LA FIEBRE DE LA QUINA
La relativa "tranquilidad" de la región se vio afectada por la "fiebre de la quina", que desde 1850 a 1882 se apoderó de diversas regiones de Colombia. En 1878, la Casa Elías Reyes y Hermanos inició operaciones en el piedemonte colombiano, en una vasta región que abarcaba parte de la bota caucana y los ríos Caquetá y Putumayo. Con la ayuda de indígenas de la región y de trabajadores migrantes del Tolima, Nariño y Boyacá, derribaban los árboles de quina y extraían su corteza. Mocoa era el epicentro de su actividad; allí se concentraba la quina, antes de transportarla a "lomo de indio" hasta Puerto Sofía, con el fin de enviarla en barcos de vapor con destino al Amazonas.
Julio César Arana,
Jefe de la Casa Arana
Jefe de la Casa Arana
Pocos años antes, en 1874, uno de los socios de la Compañía, el futuro presidente Rafael Reyes, había conseguido por parte del emperador del Brasil la concesión para navegar en buques de vapor el Amazonas y de esta forma poder comercializar la corteza de la quina. Los barcos regresaban del Brasil llenos de mercancía, y debían durante su recorrido por los 1.800 km del Putumayo detenerse en diversas localidades nativas para aprovisionarse de leña, dejando a su paso mercancías, pero también epidemias desconocidas para los indios.
Lizardo Arana,
Hermano y socio de J. C. Arana.
Hermano y socio de J. C. Arana.
La caída del precio internacional de la quina en 1884 fue una verdadera calamidad para la empresa: se vio forzada a abandonar sus campamentos, trochas, puertos y existencia de quina a la voracidad de la selva. Muchos de sus antiguos empleados migraron, pero de esta verdadera hojarasca algunos permanecerían enmaniguados o atentos a la posibilidad de otra aventura, esta vez alrededor de la explotación del caucho negro o Castilloa, que prometía ser de veras un próspero negocio.
EL BOOM DEL CAUCHO
En el Amazonas, en realidad, la fiebre del caucho había empezado algunas décadas atrás, cuando en el Brasil se inició de forma sistemática la explotación del látex de Hevea brasiliensis, o siringa, para suplir la creciente demanda de caucho natural por parte de grandes industrias de Estados Unidos, Inglaterra, Francia y otros países europeos. La masificación del neumático para bicicletas y luego su aplicación a gran escala en la industria automotriz, telecomunicaciones (cables submarinos), medicina y hasta en los zepelines, dispararon, hasta enloquecer, su demanda.
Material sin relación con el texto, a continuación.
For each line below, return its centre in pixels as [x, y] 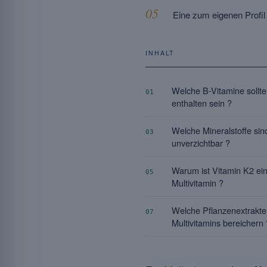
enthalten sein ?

En la Amazonía se organizó una vasta red de extracción y distribución del látex a través del sistema de endeude. Por lo general, una familia se encargaba de extraer el látex por medio de incisiones en la corteza del árbol. Debido a las condiciones ecológicas del bosque, los árboles de caucho se encontraban relativamente dispersos, de manera que el siringuero recorría diariamente diversas trochas para obtener su producto. El trabajador debía entregar la goma a un patrono, llamado siringalista, quien había asumido el riesgo de adelantarle al trabajador alimentos, mercancías, medicamentos y herramientas con la promesa de obtener en retorno el caucho. A su vez, este empresario se había financiado mediante una deuda contraída con una Casa mayor, a la cual a su vez debía entregar el producto. De esta forma, unas pocas Casas controlaban finalmente la operación y se encargaban de vender el látex a ciertas empresas exportadoras localizadas en la ciudad de Belém de Pará, en las bocas del Amazonas.
La bonanza del caucho transformó la cuenca, al multiplicar los contactos y promover la formación de la ciudad de Manaos y la modernización de la vieja ciudad de Belém. En el alto Amazonas, la población de Iquitos se consolidó como el centro de los negocios del caucho peruano.
En este contexto, los sobrevivientes de la crisis de la quina tenían buenas razones para explotar el caucho negro, pero se vieron impelidos a talar los arboles del Castilloa, ya que su productividad y rendimiento eran mucho menor que el Hevea brasiliensis. Cuando el gobierno colombiano intentó prohibir la tala ecocida ——previéndose la desaparición física del Castilloa en unos pocos años—— los caucheros argumentaron que era la única forma de lograr cierta rentabilidad en el negocio, el cual, en efecto, se hacía más costoso dadas las precarias vías de comunicación y las grandes distancias que debían sobrepasar para remontar los Andes y vender, en la ciudad de Neiva, su producto.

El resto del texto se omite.